Ce colloque organisé par Maria Graciete Besse (CRIMIC) et Nadia Setti (Paris 8), avec l’appui de l’Institut Emilie du Chatelêt, se propose de réunir écrivaines, lectrices et lecteurs critiques qui partagent l’amour pour l’œuvre de l’écrivaine brésilienne Clarice Lispector, depuis les différents bords, approches et moments entre Europe et Amériques.
Bien qu’au Brésil la renommée de l’écrivaine ait commencé déjà de son vivant et ait suscité des lectures de grande envergure critique et biographique (celles de Benedito Nunes et Nadia Battella Gotlib notamment), on a dû attendre jusqu’aux années 80 pour pouvoir lire l’intégralité de son œuvre en traduction française. En effet, depuis les années 80 l’œuvre de Lispector a connu un essor important grâce à des lectures et essais contemporains des traductions françaises publiées aux Éditions des femmes. C’est dans cette perspective qu’on doit relever l’activité critique et poétique de l’écrivaine Hélène Cixous (L’Heure de Clarice Lispector en 1986, « L’approche de Clarice Lispector » en 1979 et « Voir à ne pas savoir » en 1996), qui a permis en France de développer une approche critique de l’œuvre de Lispector dans le sillage des grandes écritures de la modernité littéraire et philosophique – Kafka, Rilke, Heidegger, Derrida. En 2005, « Faire voir le jamaisvu », le dernier texte que Hélène Cixous consacre à Lispector articule la question des rapports entre l’écriture littéraire et l’écriture artistique, prolongeant ainsi les développements sur la représentation et la mimesis, entre la peinture et la parole, qui sont au cœur de l’œuvre de Lispector.

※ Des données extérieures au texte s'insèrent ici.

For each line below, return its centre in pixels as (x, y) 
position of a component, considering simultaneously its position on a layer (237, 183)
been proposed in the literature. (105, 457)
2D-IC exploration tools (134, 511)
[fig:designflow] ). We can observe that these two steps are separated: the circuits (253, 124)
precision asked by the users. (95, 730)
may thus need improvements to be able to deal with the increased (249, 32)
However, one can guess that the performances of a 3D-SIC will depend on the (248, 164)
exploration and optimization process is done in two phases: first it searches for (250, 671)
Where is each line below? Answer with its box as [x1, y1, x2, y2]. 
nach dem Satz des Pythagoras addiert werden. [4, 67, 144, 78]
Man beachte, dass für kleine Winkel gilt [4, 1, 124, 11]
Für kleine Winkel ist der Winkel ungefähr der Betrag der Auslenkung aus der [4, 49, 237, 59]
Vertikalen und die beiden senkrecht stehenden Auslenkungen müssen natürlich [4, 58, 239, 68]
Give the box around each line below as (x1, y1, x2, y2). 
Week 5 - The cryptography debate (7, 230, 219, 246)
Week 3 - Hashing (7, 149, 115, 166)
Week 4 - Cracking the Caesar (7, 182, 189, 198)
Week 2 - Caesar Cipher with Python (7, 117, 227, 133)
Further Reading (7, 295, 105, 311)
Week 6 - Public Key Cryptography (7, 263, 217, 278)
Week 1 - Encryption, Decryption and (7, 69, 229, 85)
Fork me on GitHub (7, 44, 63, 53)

C’est dans le but de poursuivre la réflexion sur l’écriture lispectorienne à partir des grandes questions critiques du XXème siècle que nous proposons de soulever la problématique des genres à la croisée du genre littéraire et de la pensée de la différence sexuelle. Ce sera l’une des phrases les plus emblématiques de la poétique d’Agua viva, « gênero não me pega mais » – « le genre ne m’attrape plus » –, celle qui nous donnera le point de départ pour interroger la prégnance de cette œuvre au croisement de disciplines et épistémologies diverses – critique littéraire et philosophie, biographie et correspondance, représentation picturale et imitation –, en insistant dans l’approche critique et les grandes questions sur la subjectivité postmoderne posées par les études de genre (de la pensée de la différence de Luisa Muraro à la pensée de la vulnérabilité chez Judith Butler, devenir-femme et matérialisme corporel de Rosi Braidotti).

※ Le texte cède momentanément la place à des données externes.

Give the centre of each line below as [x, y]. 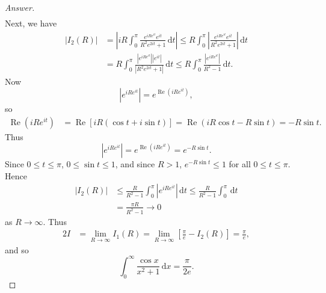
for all [240, 164]
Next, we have [31, 23]
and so [17, 249]
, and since [135, 164]
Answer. [20, 7]
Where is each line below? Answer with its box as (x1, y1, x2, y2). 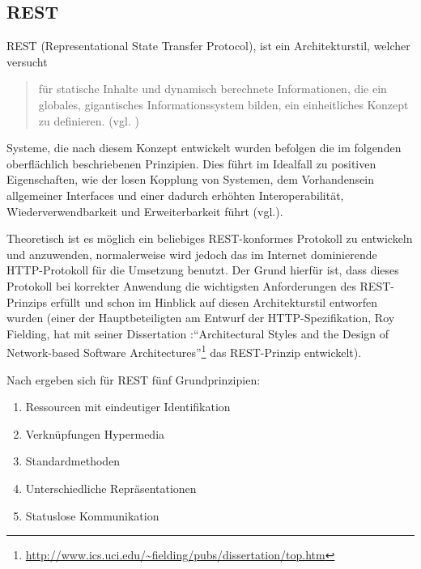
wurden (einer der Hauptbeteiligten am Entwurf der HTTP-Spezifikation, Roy (6, 309, 395, 326)
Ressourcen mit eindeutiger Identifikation (25, 398, 231, 415)
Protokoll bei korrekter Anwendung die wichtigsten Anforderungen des (6, 277, 356, 294)
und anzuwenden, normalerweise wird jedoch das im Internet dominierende (6, 245, 377, 262)
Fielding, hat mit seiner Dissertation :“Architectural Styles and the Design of (6, 325, 389, 342)
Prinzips (6, 293, 48, 310)
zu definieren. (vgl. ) (38, 112, 139, 129)
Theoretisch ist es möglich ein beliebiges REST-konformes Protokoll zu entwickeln (6, 230, 413, 247)
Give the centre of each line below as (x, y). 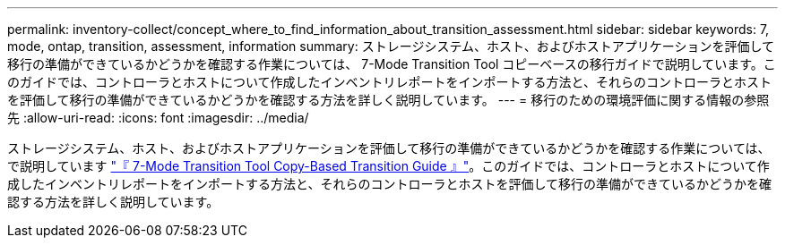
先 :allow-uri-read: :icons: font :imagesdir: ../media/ (158, 118)
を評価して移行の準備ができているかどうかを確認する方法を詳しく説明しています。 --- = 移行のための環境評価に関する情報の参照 (388, 100)
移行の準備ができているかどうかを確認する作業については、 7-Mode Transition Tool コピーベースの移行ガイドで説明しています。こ (392, 64)
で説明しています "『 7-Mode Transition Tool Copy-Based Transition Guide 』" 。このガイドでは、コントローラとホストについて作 (388, 166)

Dans ce sens, ce colloque international portera une attention particulière aux passages entre l’écriture littéraire, la biographie et la vaste correspondance de l’écrivain, qui nous permettront d’éclairer le rôle de l’expérience des frontières et de la politique européenne des années 30 et 40 dans son écriture de création. Étant donné que la biographie de Lispector est marquée par une première traversée entre l’Europe et le Brésil (émigration des parents de la Russie à Recife), et suivie de nombreux voyages et séjours à l’étranger avec le mari diplomate, on peut considérer qu’elle a vécu en exil pendant les années de vie passés à Naples, Berne, Torquai, Washington. Ici, nous serons amenés à interroger son rapport à la langue portugaise et à sa culture qu’elle définit comme profondément brésilienne, bien qu’ancrée dans une expérience de l’étrangeté. Qu’en est-il de cette écriture ailleurs, hors du pays et de son rapport aux grands événements politiques de l’Histoire mondiale de ces années ? Cette question a souvent été posée pour les auteurs de la modernité mais il faut peut-être la reposer pour Clarice Lispector.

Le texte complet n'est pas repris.